DATA RECORDS START

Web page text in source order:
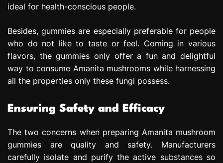
ideal for health-conscious people.
Besides, gummies are especially preferable for people
who do not like to taste or feel. Coming in various
flavors, the gummies only offer a fun and delightful
way to consume Amanita mushrooms while harnessing
all the properties only these fungi possess.
Ensuring Safety and Efficacy
The two concerns when preparing Amanita mushroom
gummies are quality and safety. Manufacturers
carefully isolate and purify the active substances so
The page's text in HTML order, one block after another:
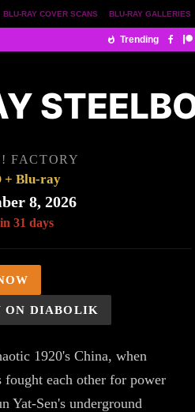
BLU-RAY GALLERIES
BLU-RAY COVER SCANS
Trending
FACTORY
+ Blu-ray
8, 2026
31 days
ON DIABOLIK
1920's China, when
fought each other for power
Yat-Sen's underground
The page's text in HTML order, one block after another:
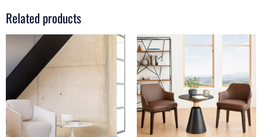
Related products
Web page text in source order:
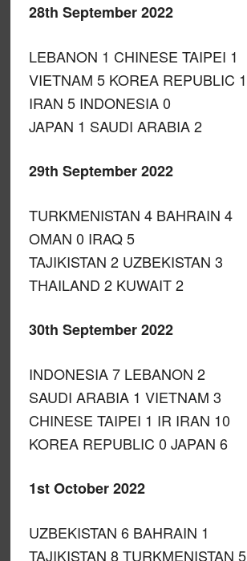
28th September 2022
LEBANON 1 CHINESE TAIPEI 1
VIETNAM 5 KOREA REPUBLIC 1
IRAN 5 INDONESIA 0
JAPAN 1 SAUDI ARABIA 2
29th September 2022
TURKMENISTAN 4 BAHRAIN 4
OMAN 0 IRAQ 5
TAJIKISTAN 2 UZBEKISTAN 3
THAILAND 2 KUWAIT 2
30th September 2022
INDONESIA 7 LEBANON 2
SAUDI ARABIA 1 VIETNAM 3
CHINESE TAIPEI 1 IR IRAN 10
KOREA REPUBLIC 0 JAPAN 6
1st October 2022
UZBEKISTAN 6 BAHRAIN 1
TAJIKISTAN 8 TURKMENISTAN 5
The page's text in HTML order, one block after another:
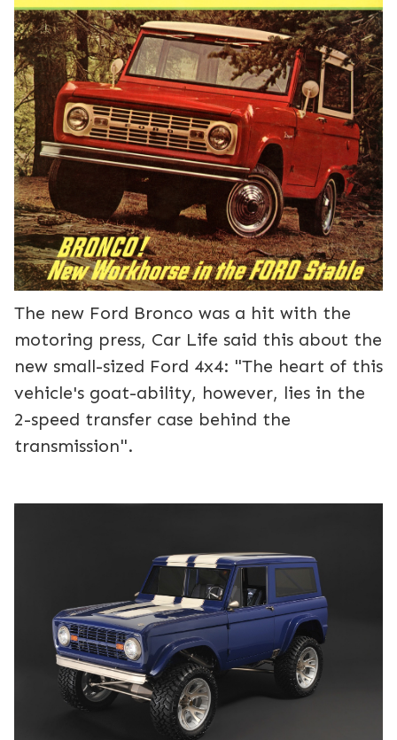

DATA RECORDS END

WORK ORDER | Images are to be skipped, and each line above is to be returned exactly.

PROBLEM SOLUTION |
Web page text in source order:
ideal for health-conscious people.
Besides, gummies are especially preferable for people
who do not like to taste or feel. Coming in various
flavors, the gummies only offer a fun and delightful
way to consume Amanita mushrooms while harnessing
all the properties only these fungi possess.
Ensuring Safety and Efficacy
The two concerns when preparing Amanita mushroom
gummies are quality and safety. Manufacturers
carefully isolate and purify the active substances so
The page's text in HTML order, one block after another:
BLU-RAY GALLERIES
BLU-RAY COVER SCANS
Trending
FACTORY
+ Blu-ray
8, 2026
31 days
ON DIABOLIK
1920's China, when
fought each other for power
Yat-Sen's underground
The page's text in HTML order, one block after another:
Related products
Web page text in source order:
28th September 2022
LEBANON 1 CHINESE TAIPEI 1
VIETNAM 5 KOREA REPUBLIC 1
IRAN 5 INDONESIA 0
JAPAN 1 SAUDI ARABIA 2
29th September 2022
TURKMENISTAN 4 BAHRAIN 4
OMAN 0 IRAQ 5
TAJIKISTAN 2 UZBEKISTAN 3
THAILAND 2 KUWAIT 2
30th September 2022
INDONESIA 7 LEBANON 2
SAUDI ARABIA 1 VIETNAM 3
CHINESE TAIPEI 1 IR IRAN 10
KOREA REPUBLIC 0 JAPAN 6
1st October 2022
UZBEKISTAN 6 BAHRAIN 1
TAJIKISTAN 8 TURKMENISTAN 5
The page's text in HTML order, one block after another:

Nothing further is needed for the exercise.